[Start of section]

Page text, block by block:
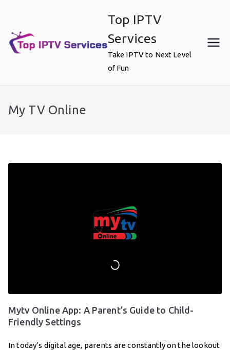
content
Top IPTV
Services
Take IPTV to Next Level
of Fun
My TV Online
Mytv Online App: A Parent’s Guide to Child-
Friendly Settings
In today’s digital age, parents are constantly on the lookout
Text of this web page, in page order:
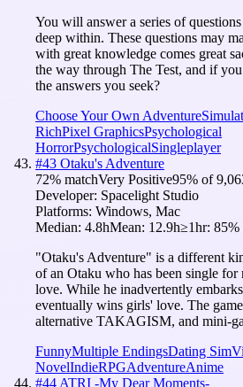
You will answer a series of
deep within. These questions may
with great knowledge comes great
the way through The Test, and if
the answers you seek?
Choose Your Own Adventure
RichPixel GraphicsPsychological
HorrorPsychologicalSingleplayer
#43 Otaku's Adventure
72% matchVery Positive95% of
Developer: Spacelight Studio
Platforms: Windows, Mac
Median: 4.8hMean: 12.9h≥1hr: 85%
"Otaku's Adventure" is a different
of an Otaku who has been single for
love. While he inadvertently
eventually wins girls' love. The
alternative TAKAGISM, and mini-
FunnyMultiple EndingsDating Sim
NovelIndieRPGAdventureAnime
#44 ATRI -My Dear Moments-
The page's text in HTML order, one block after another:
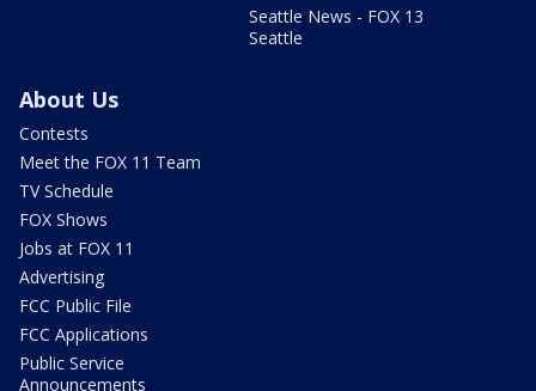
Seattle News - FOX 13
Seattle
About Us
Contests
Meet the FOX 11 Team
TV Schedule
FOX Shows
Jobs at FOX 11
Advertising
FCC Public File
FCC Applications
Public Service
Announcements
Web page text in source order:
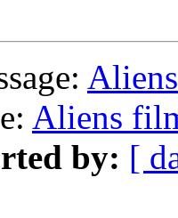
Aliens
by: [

[End of section]
[Start of section]

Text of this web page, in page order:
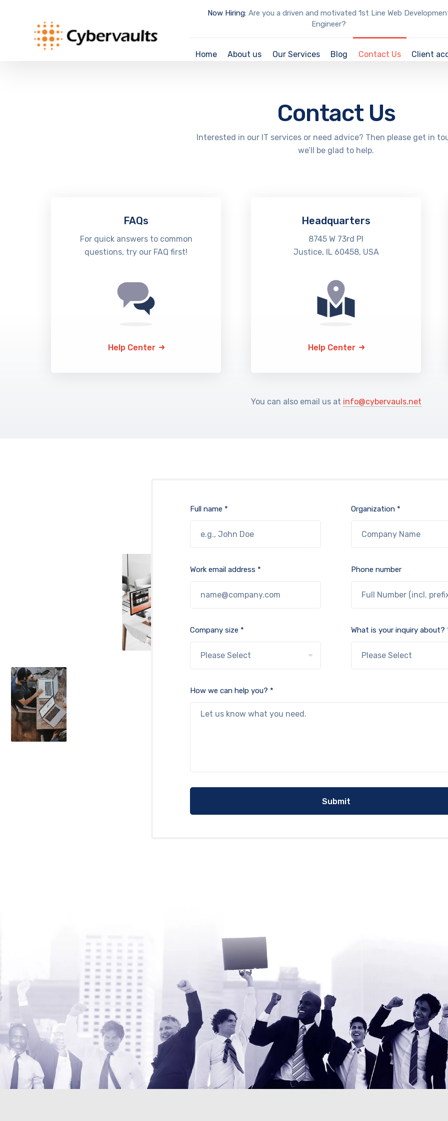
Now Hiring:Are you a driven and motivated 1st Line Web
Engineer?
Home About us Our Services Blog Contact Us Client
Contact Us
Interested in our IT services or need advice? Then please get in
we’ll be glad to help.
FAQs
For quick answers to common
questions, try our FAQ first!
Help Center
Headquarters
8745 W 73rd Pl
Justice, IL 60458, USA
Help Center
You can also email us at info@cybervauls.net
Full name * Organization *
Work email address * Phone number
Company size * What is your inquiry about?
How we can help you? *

[End of section]
[Start of section]

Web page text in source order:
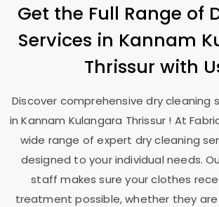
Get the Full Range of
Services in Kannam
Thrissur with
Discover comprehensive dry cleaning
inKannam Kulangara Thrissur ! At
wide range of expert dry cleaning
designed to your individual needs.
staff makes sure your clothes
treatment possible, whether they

[End of section]

• **What the task requires**:
In the listing above, find the line with "Thrissur with" and the line with "treatment possible, whether they"; set down exactly those two lines and every line between them, nothing more.

• **Expected answer**:
Thrissur with
Discover comprehensive dry cleaning
inKannam Kulangara Thrissur ! At
wide range of expert dry cleaning
designed to your individual needs.
staff makes sure your clothes
treatment possible, whether they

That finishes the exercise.